* _Try it_
Work out how many lines of the listing hold the string "must". Answer with that number alone.

* _Provided information_
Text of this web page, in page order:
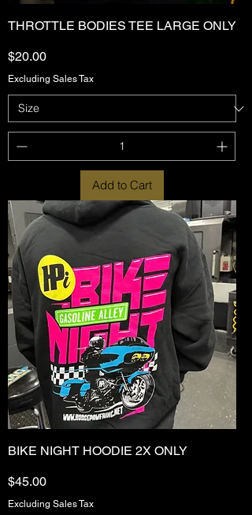
THROTTLE BODIES TEE LARGE ONLY
Price
$20.00
Excluding Sales Tax
Add to Cart
BIKE NIGHT HOODIE 2X ONLY
Price
$45.00
Excluding Sales Tax
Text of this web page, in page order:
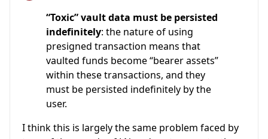
“Toxic” vault data must be persisted
indefinitely: the nature of using
presigned transaction means that
vaulted funds become “bearer assets”
within these transactions, and they
must be persisted indefinitely by the
user.
I think this is largely the same problem faced by
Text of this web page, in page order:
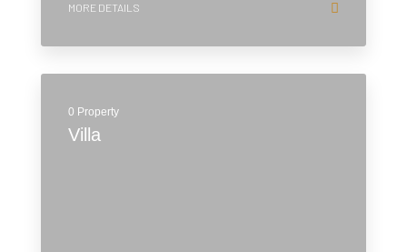
MORE DETAILS
0 Property
Villa
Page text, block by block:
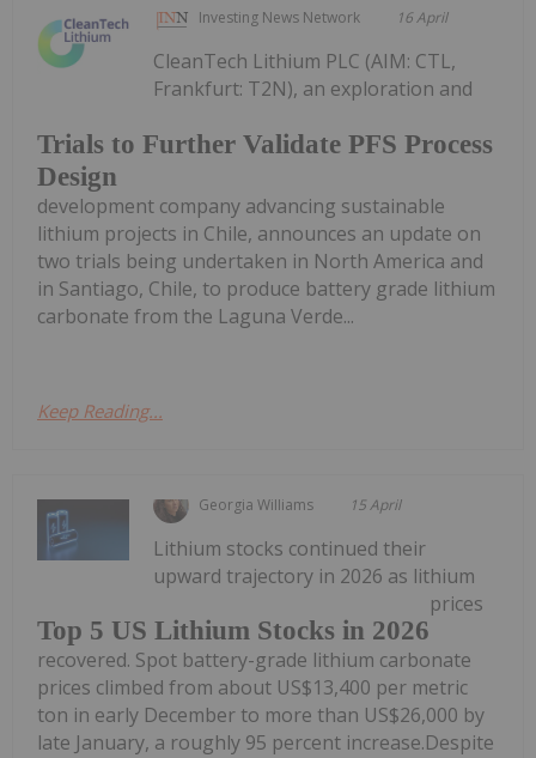
Investing News Network 16 April
Trials to Further Validate PFS Process
Design
CleanTech Lithium PLC (AIM: CTL,
Frankfurt: T2N), an exploration and
development company advancing sustainable
lithium projects in Chile, announces an update on
two trials being undertaken in North America and
in Santiago, Chile, to produce battery grade lithium
carbonate from the Laguna Verde...
Keep Reading...
Georgia Williams 15 April
Top 5 US Lithium Stocks in 2026
Lithium stocks continued their
upward trajectory in 2026 as lithium
prices
recovered. Spot battery-grade lithium carbonate
prices climbed from about US$13,400 per metric
ton in early December to more than US$26,000 by
late January, a roughly 95 percent increase.Despite
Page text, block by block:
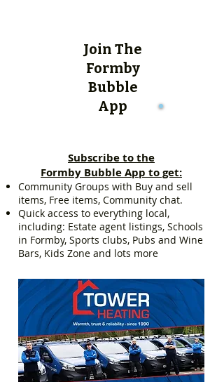
Join The
Formby
Bubble
App
Subscribe to the
Formby Bubble App to get:
Community Groups with Buy and sell
items, Free items, Community chat.
Quick access to everything local,
including: Estate agent listings, Schools
in Formby, Sports clubs, Pubs and Wine
Bars, Kids Zone and lots more
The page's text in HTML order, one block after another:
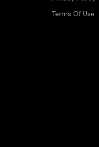
Terms Of Use
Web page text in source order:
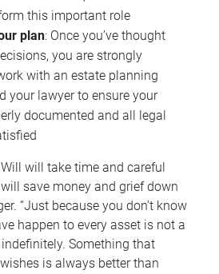
this important role
plan: Once you’ve thought
you are strongly
with an estate planning
your lawyer to ensure your
documented and all legal
will take time and careful
save money and grief down
“Just because you don’t know
happen to every asset is not a
Something that
is always better than
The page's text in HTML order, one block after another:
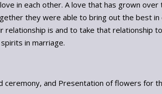
in each other. A love that has grown
they were able to bring out the best
relationship is and to take that relationship
in marriage.
ceremony, and Presentation of flowers for
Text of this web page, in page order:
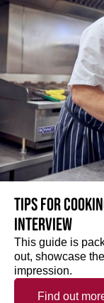
Tips for
interview
This guide is
out, showcase
impression.
Find out
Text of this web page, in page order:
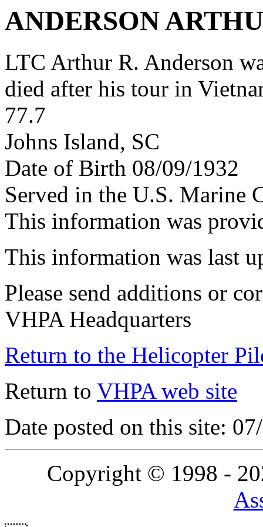
ANDERSON
LTC Arthur R. Anderson
died after his tour in
77.7
Johns Island, SC
Date of Birth 08/09/1932
Served in the U.S. Marine
This information was
This information was last
Please send additions or
VHPA Headquarters
Return to the Helicopter
Return to VHPA web site
Date posted on this site:
Copyright © 1998 -
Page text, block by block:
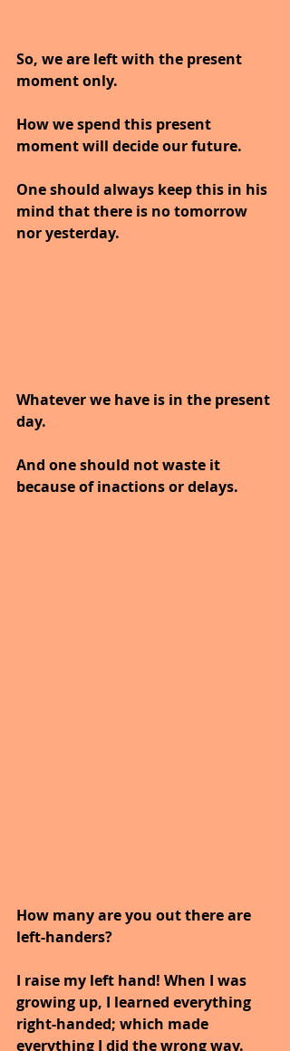
So, we are left with the present
moment only.
How we spend this present
moment will decide our future.
One should always keep this in his
mind that there is no tomorrow
nor yesterday.
Whatever we have is in the present
day.
And one should not waste it
because of inactions or delays.
How many are you out there are
left-handers?
I raise my left hand! When I was
growing up, I learned everything
right-handed; which made
everything I did the wrong way.
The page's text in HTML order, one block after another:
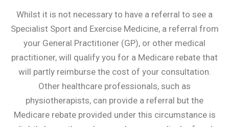
Whilst it is not necessary to have a referral to see a
Specialist Sport and Exercise Medicine, a referral from
your General Practitioner (GP), or other medical
practitioner, will qualify you for a Medicare rebate that
will partly reimburse the cost of your consultation.
Other healthcare professionals, such as
physiotherapists, can provide a referral but the
Medicare rebate provided under this circumstance is
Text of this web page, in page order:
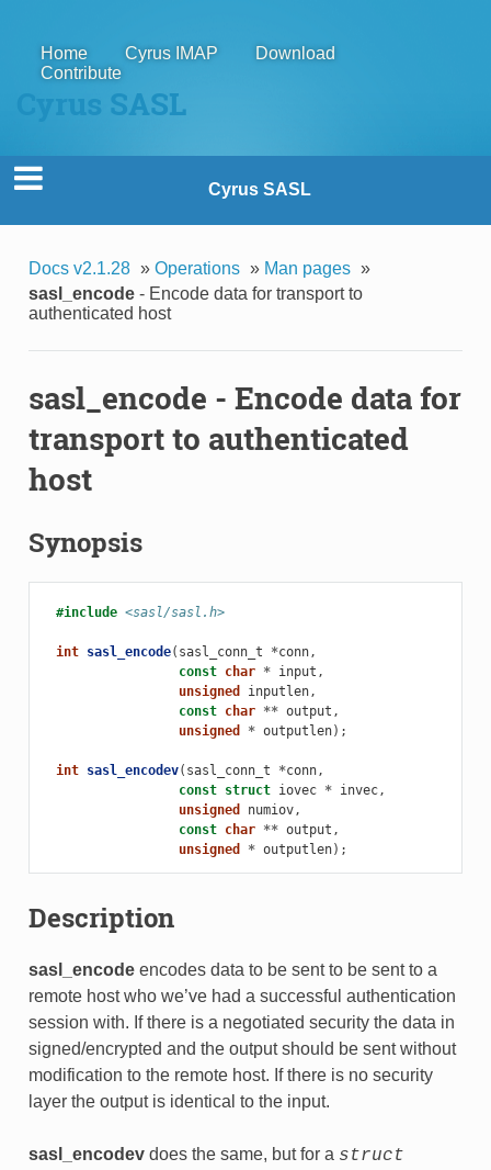
Home Cyrus IMAP
Download
Contribute
Cyrus SASL
Cyrus SASL
Docs v2.1.28 » Operations » Man pages »
sasl_encode- Encode data for transport to
authenticated host
sasl_encode - Encode data for
transport to authenticated
host
Synopsis
#include <sasl/sasl.h>
int sasl_encode( sasl_conn_t *conn,
const char * input ,
unsigned
inputlen,
const char ** output ,
unsigned
* outputlen);
int sasl_encodev( sasl_conn_t *conn,
const struct iovec * invec,
unsigned
numiov,
const char ** output ,
unsigned
* outputlen);
Description
sasl_encodeencodes data to be sent to be sent to a
remote host who we’ve had a successful authentication
session with. If there is a negotiated security the data in
signed/encrypted and the output should be sent without
modification to the remote host. If there is no security
layer the output is identical to the input.
sasl_encodevdoes the same, but for a struct

* _Response_
2